CNC-bewerkingsprogrammering is het schrijven van het proces van het bewerken van onderdelen, procesparameters, werkstukgrootte, richting van gereedschapsverplaatsing en andere hulpacties (zoals gereedschapswissel, koelen, laden en lossen van werkstukken, enz.) in de volgorde van beweging en in in overeenstemming met het programmeerformaat om programmabladen te schrijven met behulp van instructiecodes. het proces van. De geschreven programmalijst is de verwerkingsprogrammalijst.
Xinfa CNC-gereedschappen hebben de kenmerken van goede kwaliteit en lage prijs. Ga voor meer informatie naar:
Fabrikanten van CNC-gereedschappen - China CNC-gereedschapsfabriek en leveranciers (xinfatools.com)
Bepaling van het coördinatensysteem en de bewegingsrichting van werktuigmachines
De drie coördinatensystemen van de lineaire beweging X, Y en Z van de werktuigmachine nemen het rechtshandige Cartesiaanse rechthoekige coördinatensysteem over, zoals weergegeven in Figuur 11-6. De volgorde van het definiëren van de coördinaatassen is om eerst de Z-as te bepalen, vervolgens de X-as en ten slotte de Y-as. Voor werktuigmachines die het werkstuk roteren (zoals draaibanken), is de richting van het gereedschap weg van het werkstuk de positieve richting van de Look, de juiste richting is de positieve richting van de X-as.
De drie coördinatensystemen voor de rotatie-as zijn evenwijdig aan respectievelijk de X-, Y- en Z-coördinaatassen, en de voorwaartse richting van de rechtse schroefdraad wordt als de positieve richting genomen.
Basisinstructies voor CNC-draaibanken
1) Programmaformaat
Het verwerkingsprogramma bestaat doorgaans uit drie delen: programmastart, programma-inhoud en programma-einde.
Het begin van het programma is het programmanummer, dat wordt gebruikt om de start van het verwerkingsprogramma te identificeren. Het programmanummer wordt gewoonlijk weergegeven door het teken “%” gevolgd door vier cijfers.
Het einde van het programma kan worden aangegeven door de hulpfuncties M02 (programma-einde), M30 (programma-einde, terugkeer naar startpunt), enz.

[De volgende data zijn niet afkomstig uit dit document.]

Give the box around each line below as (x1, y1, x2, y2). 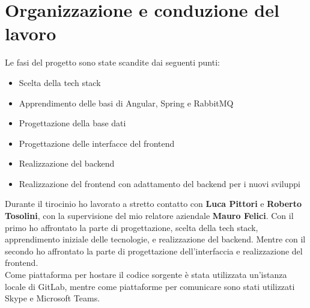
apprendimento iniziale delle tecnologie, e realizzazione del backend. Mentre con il (5, 233, 306, 245)
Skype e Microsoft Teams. (5, 292, 100, 304)
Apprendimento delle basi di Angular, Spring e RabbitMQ (19, 96, 234, 109)
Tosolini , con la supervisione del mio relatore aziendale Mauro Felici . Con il (5, 209, 294, 222)
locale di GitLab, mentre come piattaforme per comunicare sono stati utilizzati (5, 280, 295, 292)
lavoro (5, 21, 56, 46)
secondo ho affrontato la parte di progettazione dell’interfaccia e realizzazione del (5, 244, 303, 257)
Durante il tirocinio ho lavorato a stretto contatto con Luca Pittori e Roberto (5, 197, 302, 210)
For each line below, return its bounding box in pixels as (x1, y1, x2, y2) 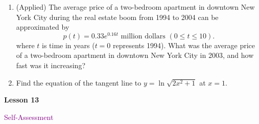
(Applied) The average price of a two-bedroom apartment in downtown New (16, 2, 255, 12)
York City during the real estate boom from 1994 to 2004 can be (16, 11, 219, 22)
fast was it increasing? (16, 60, 85, 71)
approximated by (16, 22, 69, 32)
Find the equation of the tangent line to (16, 77, 142, 88)
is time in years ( (42, 39, 95, 50)
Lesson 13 (4, 94, 39, 105)
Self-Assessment (4, 111, 54, 122)
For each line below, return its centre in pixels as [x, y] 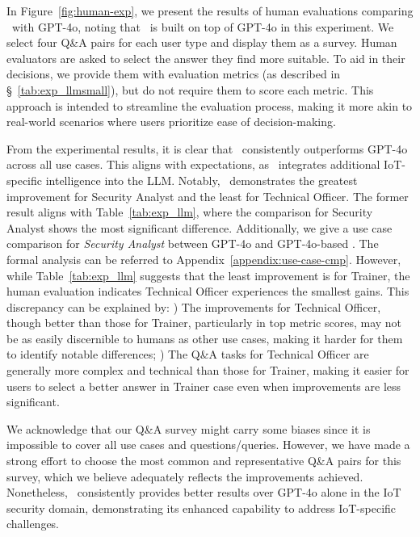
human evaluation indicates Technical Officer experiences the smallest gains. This [208, 291]
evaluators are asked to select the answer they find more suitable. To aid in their [206, 58]
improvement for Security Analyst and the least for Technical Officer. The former [208, 196]
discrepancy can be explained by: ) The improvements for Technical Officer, [194, 306]
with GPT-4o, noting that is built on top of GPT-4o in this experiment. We [203, 26]
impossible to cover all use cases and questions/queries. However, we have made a [208, 445]
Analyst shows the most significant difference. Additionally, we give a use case [199, 227]
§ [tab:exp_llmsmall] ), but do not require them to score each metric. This [190, 89]
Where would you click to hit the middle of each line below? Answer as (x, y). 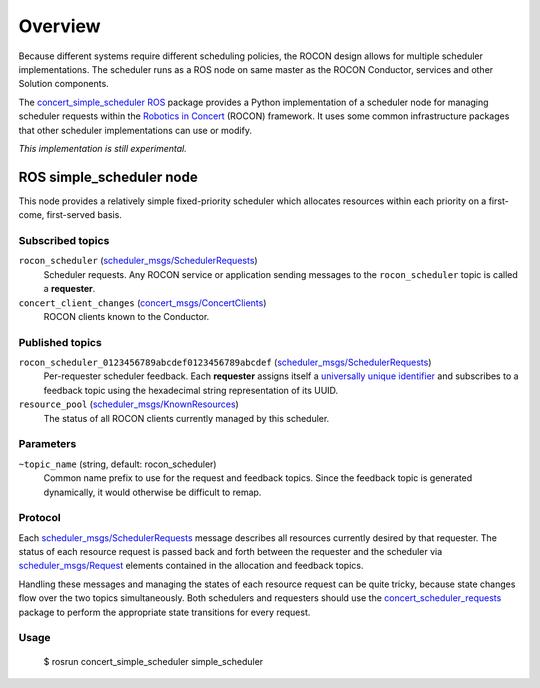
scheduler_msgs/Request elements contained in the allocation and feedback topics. (191, 566)
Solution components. (63, 84)
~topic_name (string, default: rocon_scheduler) (117, 464)
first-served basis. (84, 215)
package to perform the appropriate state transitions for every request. (164, 612)
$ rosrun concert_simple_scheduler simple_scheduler (153, 661)
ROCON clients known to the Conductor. (126, 316)
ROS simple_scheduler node (108, 176)
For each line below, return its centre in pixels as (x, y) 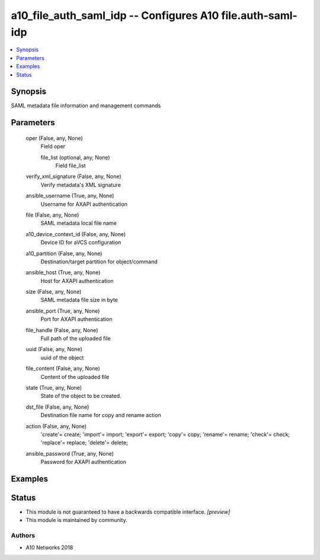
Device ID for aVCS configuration (81, 243)
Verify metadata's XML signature (81, 184)
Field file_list (71, 166)
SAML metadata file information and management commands (86, 106)
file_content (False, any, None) (63, 368)
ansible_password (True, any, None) (70, 453)
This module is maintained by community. (76, 520)
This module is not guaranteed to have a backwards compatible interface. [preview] (128, 512)
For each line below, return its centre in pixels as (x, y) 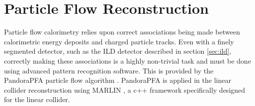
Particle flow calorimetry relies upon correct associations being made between (122, 32)
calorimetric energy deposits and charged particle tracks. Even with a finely (119, 41)
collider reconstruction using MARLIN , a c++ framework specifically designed (125, 89)
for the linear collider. (37, 99)
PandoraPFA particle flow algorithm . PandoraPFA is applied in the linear (118, 80)
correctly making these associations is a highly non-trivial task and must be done (127, 60)
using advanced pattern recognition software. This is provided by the (109, 70)
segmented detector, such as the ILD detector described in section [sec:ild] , (118, 51)
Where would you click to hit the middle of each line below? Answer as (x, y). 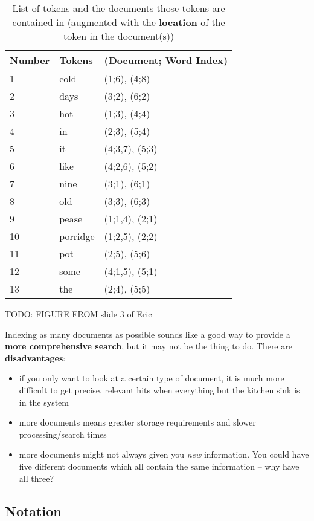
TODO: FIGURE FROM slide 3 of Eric (78, 314)
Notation (33, 510)
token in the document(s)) (119, 36)
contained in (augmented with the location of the (119, 22)
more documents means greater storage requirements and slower (137, 422)
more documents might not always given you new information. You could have (164, 454)
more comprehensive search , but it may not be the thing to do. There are (149, 346)
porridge (77, 236)
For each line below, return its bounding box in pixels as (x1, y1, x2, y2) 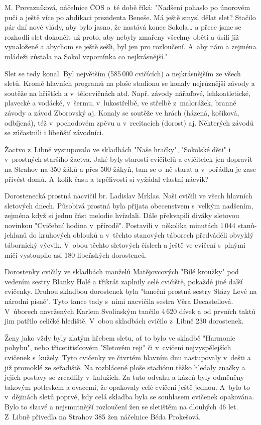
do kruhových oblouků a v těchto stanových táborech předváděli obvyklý (29, 230, 254, 240)
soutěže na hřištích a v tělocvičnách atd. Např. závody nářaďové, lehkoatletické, (5, 87, 250, 98)
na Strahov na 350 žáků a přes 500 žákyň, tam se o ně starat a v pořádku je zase (5, 163, 256, 174)
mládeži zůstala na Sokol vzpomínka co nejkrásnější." (5, 51, 168, 61)
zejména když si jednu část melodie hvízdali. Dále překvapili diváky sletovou (5, 210, 239, 221)
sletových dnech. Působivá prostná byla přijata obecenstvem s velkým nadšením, (5, 200, 253, 210)
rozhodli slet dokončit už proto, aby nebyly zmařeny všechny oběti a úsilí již (5, 31, 239, 42)
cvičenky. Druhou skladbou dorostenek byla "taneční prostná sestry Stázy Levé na (5, 286, 257, 296)
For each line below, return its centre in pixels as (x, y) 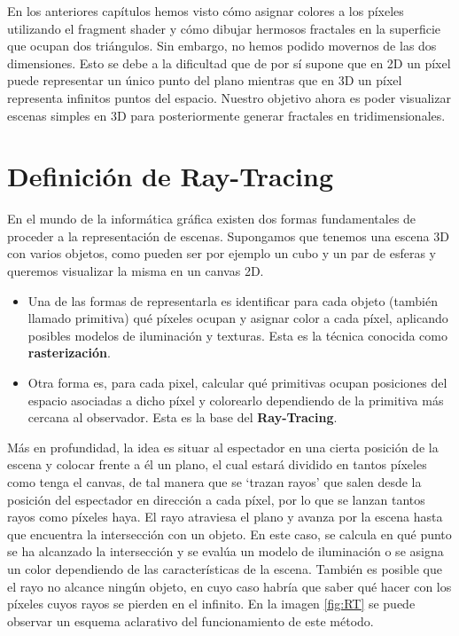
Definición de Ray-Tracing (171, 176)
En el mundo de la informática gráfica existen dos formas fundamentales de (212, 219)
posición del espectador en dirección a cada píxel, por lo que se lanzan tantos (216, 499)
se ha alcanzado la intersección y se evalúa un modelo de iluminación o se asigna (226, 551)
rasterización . (69, 353)
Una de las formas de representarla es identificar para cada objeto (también (233, 300)
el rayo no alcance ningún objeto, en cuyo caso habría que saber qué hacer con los (229, 586)
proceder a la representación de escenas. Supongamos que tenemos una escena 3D (228, 236)
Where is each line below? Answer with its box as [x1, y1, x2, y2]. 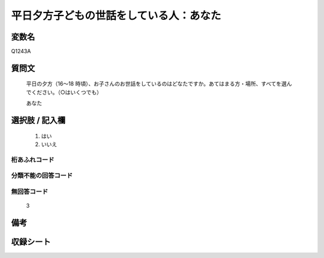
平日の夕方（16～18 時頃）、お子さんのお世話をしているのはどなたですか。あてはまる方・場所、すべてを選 [26, 80, 287, 87]
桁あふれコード [11, 156, 55, 164]
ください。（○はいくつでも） [31, 89, 102, 96]
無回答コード [11, 187, 49, 196]
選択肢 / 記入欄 [11, 116, 66, 126]
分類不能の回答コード [11, 171, 73, 180]
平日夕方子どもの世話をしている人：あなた [11, 9, 221, 22]
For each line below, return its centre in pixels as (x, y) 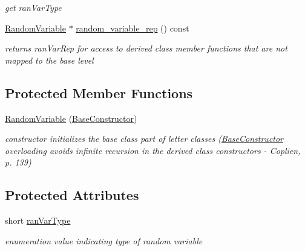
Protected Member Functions (99, 92)
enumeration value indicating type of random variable (104, 240)
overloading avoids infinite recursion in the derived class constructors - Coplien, (153, 150)
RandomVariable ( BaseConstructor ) (71, 118)
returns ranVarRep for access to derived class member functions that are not (146, 48)
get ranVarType (33, 7)
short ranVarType (38, 220)
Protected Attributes (72, 195)
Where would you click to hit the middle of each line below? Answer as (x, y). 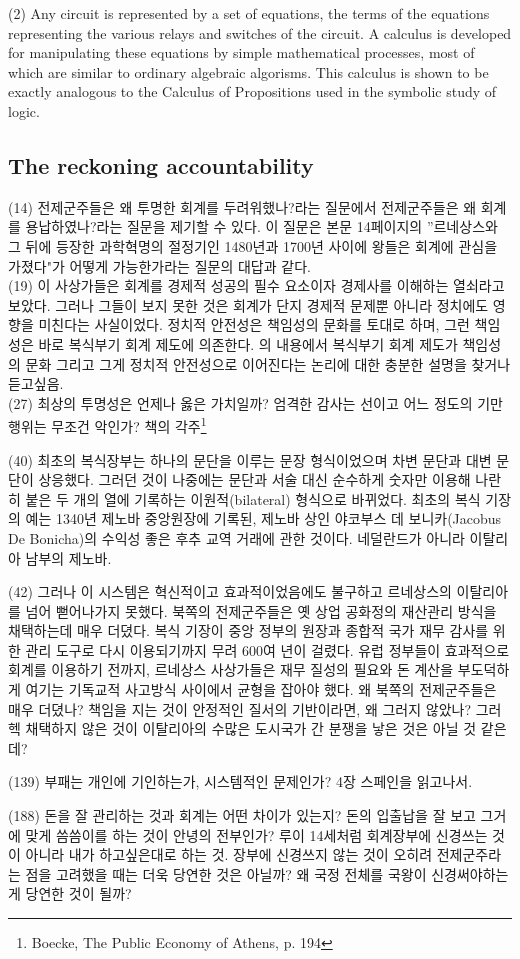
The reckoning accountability (161, 164)
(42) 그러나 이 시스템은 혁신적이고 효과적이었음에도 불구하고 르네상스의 (230, 591)
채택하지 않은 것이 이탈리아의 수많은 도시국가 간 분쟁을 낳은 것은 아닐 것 (251, 728)
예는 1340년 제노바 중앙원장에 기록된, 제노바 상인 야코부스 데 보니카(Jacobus (263, 518)
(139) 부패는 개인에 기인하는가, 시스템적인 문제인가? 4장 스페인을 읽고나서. (240, 781)
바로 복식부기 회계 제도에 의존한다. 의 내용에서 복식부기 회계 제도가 (248, 343)
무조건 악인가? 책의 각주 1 (129, 424)
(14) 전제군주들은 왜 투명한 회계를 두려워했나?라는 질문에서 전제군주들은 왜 (242, 206)
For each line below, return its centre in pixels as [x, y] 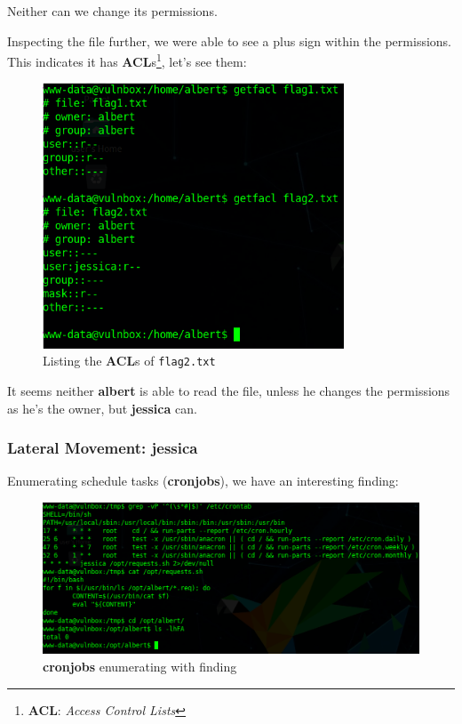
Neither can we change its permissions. [112, 11]
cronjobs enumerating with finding [140, 667]
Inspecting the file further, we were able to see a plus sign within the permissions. [229, 40]
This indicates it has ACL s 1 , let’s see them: [127, 60]
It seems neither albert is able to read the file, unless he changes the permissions [229, 390]
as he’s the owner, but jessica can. [102, 408]
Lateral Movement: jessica [103, 448]
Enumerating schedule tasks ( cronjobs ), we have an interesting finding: [203, 481]
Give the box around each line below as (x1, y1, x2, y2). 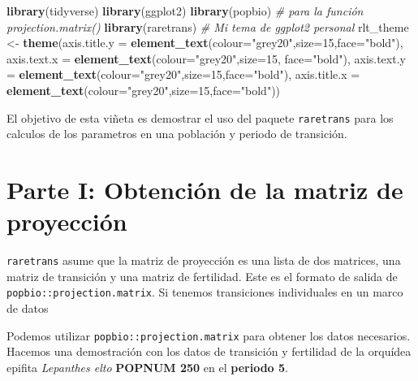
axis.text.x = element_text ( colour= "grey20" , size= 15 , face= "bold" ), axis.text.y (6, 50, 406, 67)
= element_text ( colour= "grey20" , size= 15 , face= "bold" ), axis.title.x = (6, 66, 360, 83)
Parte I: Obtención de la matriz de (6, 173, 403, 206)
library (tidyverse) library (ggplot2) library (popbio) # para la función (6, 2, 364, 19)
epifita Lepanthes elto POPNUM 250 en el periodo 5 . (6, 358, 288, 375)
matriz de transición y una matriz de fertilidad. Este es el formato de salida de (6, 267, 398, 284)
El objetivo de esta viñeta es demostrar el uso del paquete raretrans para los (6, 109, 394, 126)
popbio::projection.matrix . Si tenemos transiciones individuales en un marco (6, 284, 403, 301)
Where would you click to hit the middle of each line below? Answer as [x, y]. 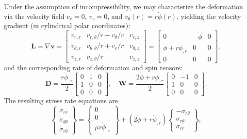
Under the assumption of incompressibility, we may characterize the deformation [123, 6]
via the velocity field [34, 16]
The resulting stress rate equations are [61, 100]
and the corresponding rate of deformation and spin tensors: [93, 68]
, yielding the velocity [209, 16]
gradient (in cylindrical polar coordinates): [67, 25]
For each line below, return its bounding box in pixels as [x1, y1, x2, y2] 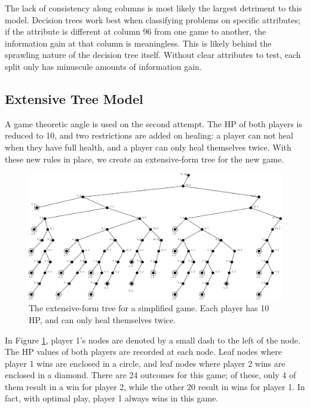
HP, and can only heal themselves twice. [29, 313, 176, 326]
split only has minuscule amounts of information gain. [5, 60, 202, 72]
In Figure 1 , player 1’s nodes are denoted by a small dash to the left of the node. [5, 333, 300, 346]
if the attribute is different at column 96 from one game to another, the [5, 25, 266, 38]
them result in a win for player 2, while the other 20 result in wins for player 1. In [5, 380, 305, 392]
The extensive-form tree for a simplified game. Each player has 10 [29, 302, 269, 314]
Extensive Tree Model [5, 89, 143, 108]
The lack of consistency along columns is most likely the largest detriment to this [5, 2, 302, 14]
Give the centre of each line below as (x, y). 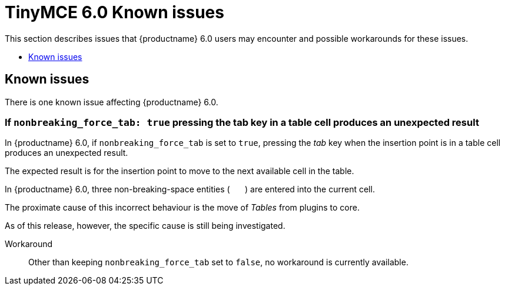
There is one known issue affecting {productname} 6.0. (112, 102)
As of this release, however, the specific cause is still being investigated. (145, 226)
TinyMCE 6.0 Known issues (114, 12)
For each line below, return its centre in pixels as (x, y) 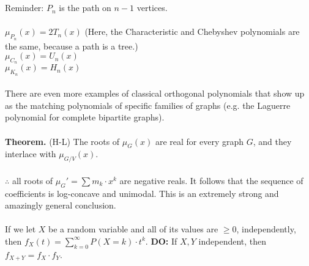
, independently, (266, 229)
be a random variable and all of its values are (133, 229)
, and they (272, 141)
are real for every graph (199, 141)
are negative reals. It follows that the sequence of (211, 180)
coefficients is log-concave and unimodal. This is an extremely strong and (142, 193)
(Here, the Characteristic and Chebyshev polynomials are (192, 31)
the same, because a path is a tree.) (72, 46)
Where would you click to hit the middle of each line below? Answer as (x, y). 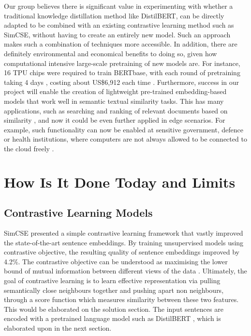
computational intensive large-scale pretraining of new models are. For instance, (122, 63)
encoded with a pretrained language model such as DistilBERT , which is (112, 318)
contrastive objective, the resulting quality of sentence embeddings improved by (122, 252)
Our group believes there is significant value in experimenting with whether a (118, 6)
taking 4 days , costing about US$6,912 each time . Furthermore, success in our (122, 82)
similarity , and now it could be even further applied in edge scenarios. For (115, 120)
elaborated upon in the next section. (58, 328)
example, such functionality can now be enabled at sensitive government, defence (124, 129)
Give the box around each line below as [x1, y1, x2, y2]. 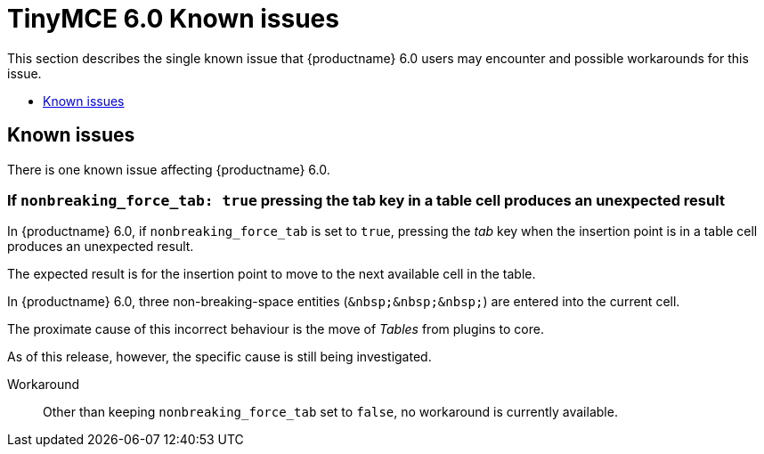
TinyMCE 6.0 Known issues [7, 4, 339, 34]
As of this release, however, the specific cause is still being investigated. [7, 349, 432, 365]
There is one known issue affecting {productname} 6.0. [7, 161, 330, 177]
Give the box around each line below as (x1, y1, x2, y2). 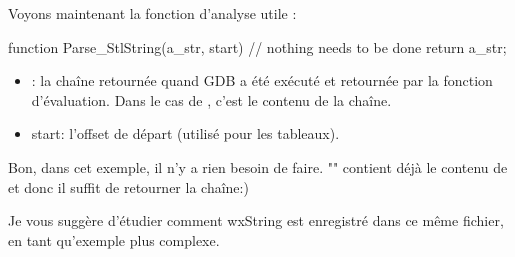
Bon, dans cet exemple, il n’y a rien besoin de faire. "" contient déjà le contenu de (8, 156, 508, 177)
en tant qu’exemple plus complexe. (8, 229, 220, 250)
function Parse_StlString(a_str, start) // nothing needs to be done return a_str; (8, 36, 507, 57)
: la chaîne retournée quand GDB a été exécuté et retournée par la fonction (31, 70, 493, 91)
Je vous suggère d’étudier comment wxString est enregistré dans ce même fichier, (8, 210, 504, 231)
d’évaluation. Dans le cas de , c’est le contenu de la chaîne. (31, 89, 392, 110)
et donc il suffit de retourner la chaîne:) (8, 176, 249, 197)
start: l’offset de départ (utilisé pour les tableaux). (31, 123, 340, 144)
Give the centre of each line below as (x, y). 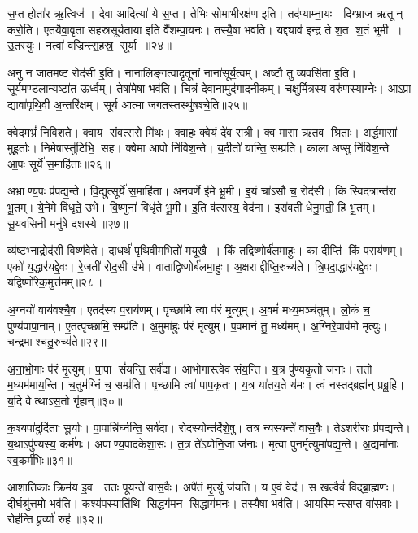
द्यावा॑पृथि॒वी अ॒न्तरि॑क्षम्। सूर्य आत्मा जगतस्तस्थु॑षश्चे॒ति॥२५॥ (128, 104)
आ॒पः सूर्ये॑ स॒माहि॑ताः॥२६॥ (59, 163)
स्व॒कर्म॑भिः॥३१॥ (40, 459)
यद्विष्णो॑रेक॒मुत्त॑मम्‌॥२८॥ (54, 282)
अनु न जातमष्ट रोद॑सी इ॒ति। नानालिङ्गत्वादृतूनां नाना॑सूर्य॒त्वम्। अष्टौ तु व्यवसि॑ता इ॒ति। (182, 72)
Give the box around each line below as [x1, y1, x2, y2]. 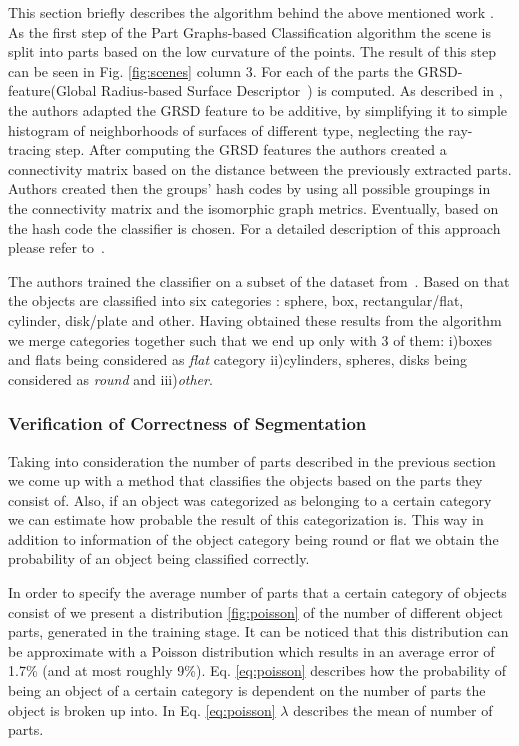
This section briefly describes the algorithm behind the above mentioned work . [8, 2, 494, 22]
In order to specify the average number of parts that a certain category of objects [8, 582, 507, 603]
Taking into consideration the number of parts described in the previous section [8, 450, 496, 471]
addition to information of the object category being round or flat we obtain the [8, 528, 499, 549]
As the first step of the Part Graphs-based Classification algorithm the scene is [8, 21, 491, 42]
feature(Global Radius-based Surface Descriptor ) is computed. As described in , [8, 80, 503, 101]
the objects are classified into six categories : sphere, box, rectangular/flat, [8, 290, 464, 311]
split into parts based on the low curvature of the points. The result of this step [8, 41, 496, 62]
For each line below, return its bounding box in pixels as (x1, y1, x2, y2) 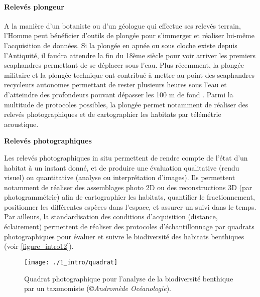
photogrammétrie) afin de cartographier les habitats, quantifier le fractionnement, (4, 192, 255, 202)
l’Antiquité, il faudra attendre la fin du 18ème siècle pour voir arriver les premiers (4, 50, 256, 60)
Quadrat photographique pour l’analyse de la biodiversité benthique (24, 273, 233, 283)
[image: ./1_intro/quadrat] (24, 258, 118, 266)
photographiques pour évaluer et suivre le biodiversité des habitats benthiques (4, 231, 244, 241)
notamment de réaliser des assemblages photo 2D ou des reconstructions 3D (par (4, 182, 252, 192)
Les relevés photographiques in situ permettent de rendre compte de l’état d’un (4, 152, 248, 163)
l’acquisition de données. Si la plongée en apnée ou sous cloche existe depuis (4, 40, 237, 50)

De hoofdinhoud van het programma bestaat uit verschillende programmasegmenten (BLOCK). Het programmasegment bestaat uit één of meerdere informatiewoorden. Elk informatiewoord is samengesteld uit adrestekens en gegevenstekenletters. Het informatiewoord is de kleinste instructie-eenheid. (Als er niemand is om je te begeleiden, is het erg traag voor je om op je eigen capaciteiten te vertrouwen, of om er op eigen kracht doorheen te komen en beetje bij beetje te accumuleren. Als anderen je hun ervaring leren, kun je veel omwegen vermijden.
2) Formaat programmasegment
Momenteel wordt het woordadresprogrammasegmentformaat algemeen gebruikt en de toepassingsstandaard is JB3832-85.
Het volgende is een typisch woordadresprogrammasegmentformaat:
N001 G01 X60.0 Z-20.0 F150 S200 T0101 M03 LF
Onder hen vertegenwoordigt N001 het eerste programmasegment
G01―Geeft lineaire interpolatie aan
X60.0 Z-20.0 – vertegenwoordigt de hoeveelheid beweging in respectievelijk de X- en Z-coördinaatrichtingen
F, S, T – vertegenwoordigen respectievelijk de voedingssnelheid, de spilsnelheid en het gereedschapsnummer
M03 – Geeft aan dat de spil met de klok mee draait
LF – geeft het einde van het programmasegment aan
3) Basisfunctiecodes in het CNC-systeem
(1) Programmasegmentnummer: N10, N20…
(2) Voorbereidingsfunctie: G00-G99 is een functie waarmee het CNC-apparaat bepaalde bewerkingen kan uitvoeren.
G-codes zijn onderverdeeld in twee typen: modale codes en niet-modale codes. De zogenaamde modale code betekent dat zodra een bepaalde G-code (G01) is opgegeven, deze altijd geldig is totdat dezelfde groep G-codes (G03) in het daaropvolgende programmasegment wordt gebruikt om deze te vervangen. De niet-modale code is alleen geldig in het opgegeven programmadeel en moet indien nodig in het volgende programmadeel (zoals G04) worden herschreven. Metaalverwerking WeChat verdient uw aandacht.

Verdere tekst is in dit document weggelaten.